CULPEPPER OUTDOORS 3-D ARCHERY SHOOT 

JANUARY 28, 2012
9:00 a.m. – 4:00 p.m.

20 TARGET MCKENZIE COURSE

AWARDS FOR 1ST TO 3RD PLACE IN ALL CLASSES

TRADITIONAL ASA SCORING APPLIES

CLASSES ARE AS FOLLOWS: MENS OPEN, WOMENS OPEN, MENS HUNTER, WOMENS HUNTER, TRADITIONAL, YOUTH COMPOUND, KIDS COMPOUND.

SHOOTING FEES: 
ADULTS  - $20.00 16 – UP
YOUTH - $15.00 12 – 15
KIDS – FREE - 12 AND UNDER



* LOCATION ANSLEY RD. DEARING, GA. (OFF AUGUSTA HWY, 78).  FOLLOW THE SIGNS.  IF YOU HAVE ANY QUESTIONS CONTACT CASEY CRAWLEY AT 706-863-7109 OR 706-829-0288.


----------



## Vance Henry (Jan 21, 2012)

what's up big daddy?


----------



## clemsongrad (Jan 21, 2012)

who's the fat bald guy with the pen raised deer?????


----------



## clemsongrad (Jan 21, 2012)

pm m with any questions...   Casey is probably at the gym in the spin class!!!!


----------



## Vance Henry (Jan 21, 2012)

The only question I had for Casey is how Mr.

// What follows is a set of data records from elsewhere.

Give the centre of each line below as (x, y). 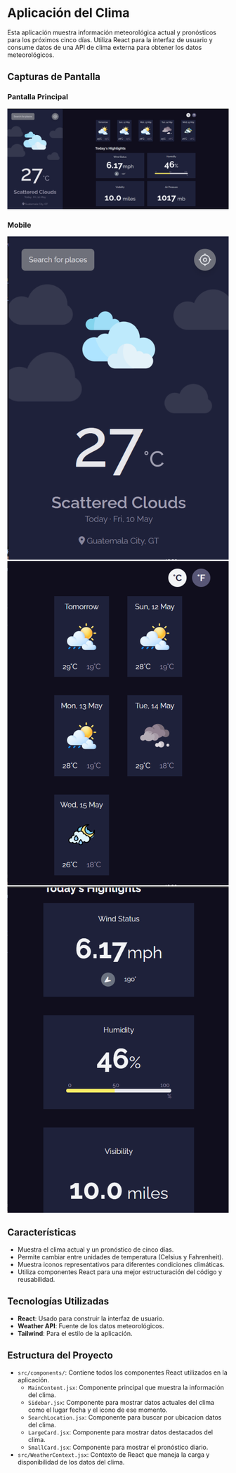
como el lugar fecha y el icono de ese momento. (98, 1410)
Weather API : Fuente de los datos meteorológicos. (91, 1325)
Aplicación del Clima (68, 13)
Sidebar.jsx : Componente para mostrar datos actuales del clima (121, 1402)
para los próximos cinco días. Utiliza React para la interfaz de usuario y (110, 39)
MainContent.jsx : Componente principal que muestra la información (126, 1387)
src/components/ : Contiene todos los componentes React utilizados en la (123, 1373)
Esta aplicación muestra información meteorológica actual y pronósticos (112, 32)
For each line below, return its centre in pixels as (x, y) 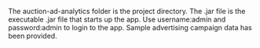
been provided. (33, 36)
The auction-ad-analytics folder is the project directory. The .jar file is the (127, 11)
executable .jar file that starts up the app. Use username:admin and (117, 19)
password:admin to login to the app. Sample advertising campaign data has (130, 27)
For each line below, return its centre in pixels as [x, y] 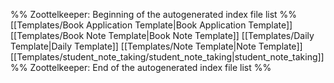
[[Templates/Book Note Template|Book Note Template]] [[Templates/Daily [162, 35]
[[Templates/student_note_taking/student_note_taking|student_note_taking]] [167, 57]
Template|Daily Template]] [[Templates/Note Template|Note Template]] [156, 46]
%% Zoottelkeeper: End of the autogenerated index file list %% [141, 67]
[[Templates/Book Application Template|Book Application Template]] [151, 25]
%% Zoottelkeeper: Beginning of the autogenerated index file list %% [154, 14]
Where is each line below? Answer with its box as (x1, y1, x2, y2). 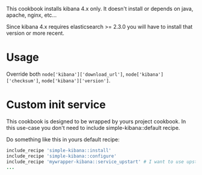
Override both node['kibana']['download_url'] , (6, 70, 124, 78)
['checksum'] (6, 78, 39, 84)
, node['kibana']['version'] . (38, 76, 111, 84)
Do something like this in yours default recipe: (6, 135, 120, 143)
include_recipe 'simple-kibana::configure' (6, 153, 117, 159)
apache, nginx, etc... (6, 11, 57, 19)
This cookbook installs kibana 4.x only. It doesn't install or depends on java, (6, 5, 194, 12)
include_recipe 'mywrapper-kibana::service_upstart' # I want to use (6, 159, 185, 165)
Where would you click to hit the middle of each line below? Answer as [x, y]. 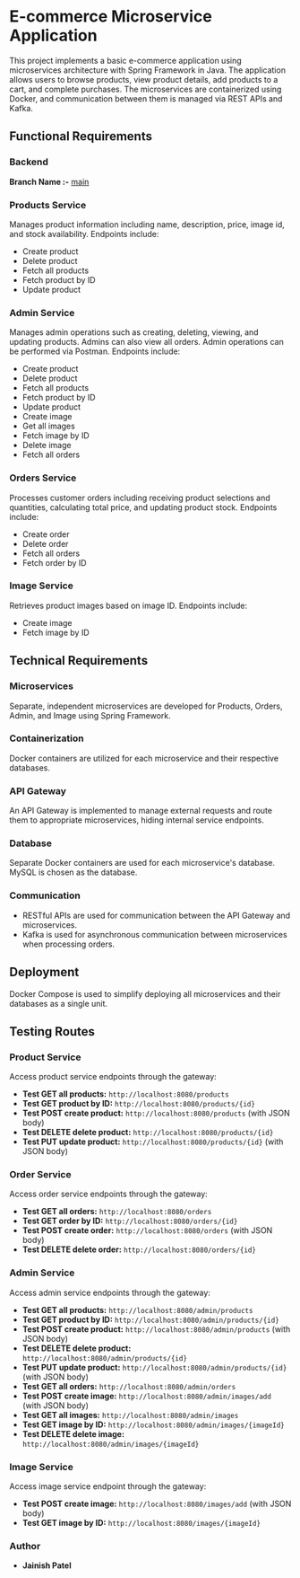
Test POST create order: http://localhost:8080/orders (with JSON [147, 1230]
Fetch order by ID [54, 562]
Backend [29, 162]
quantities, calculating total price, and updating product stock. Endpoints [143, 507]
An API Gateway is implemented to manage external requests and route [141, 811]
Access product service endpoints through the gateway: [113, 1077]
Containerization [47, 738]
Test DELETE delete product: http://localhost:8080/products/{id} [148, 1133]
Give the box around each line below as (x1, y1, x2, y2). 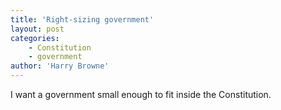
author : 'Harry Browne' (10, 61, 110, 71)
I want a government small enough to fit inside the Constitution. (10, 89, 272, 100)
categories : (10, 33, 60, 43)
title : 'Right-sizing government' (10, 14, 155, 25)
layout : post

Stone could have so many sponsors when the only animals he's taken with his bow come shipped in a box?

Love you buddy.


----------



## dgmeadows (Jan 24, 2012)

ThomsonBowhunter said:


> The only question I had for Casey is how Mr. Stone could have so many sponsors when the only animals he's taken with his bow come shipped in a box?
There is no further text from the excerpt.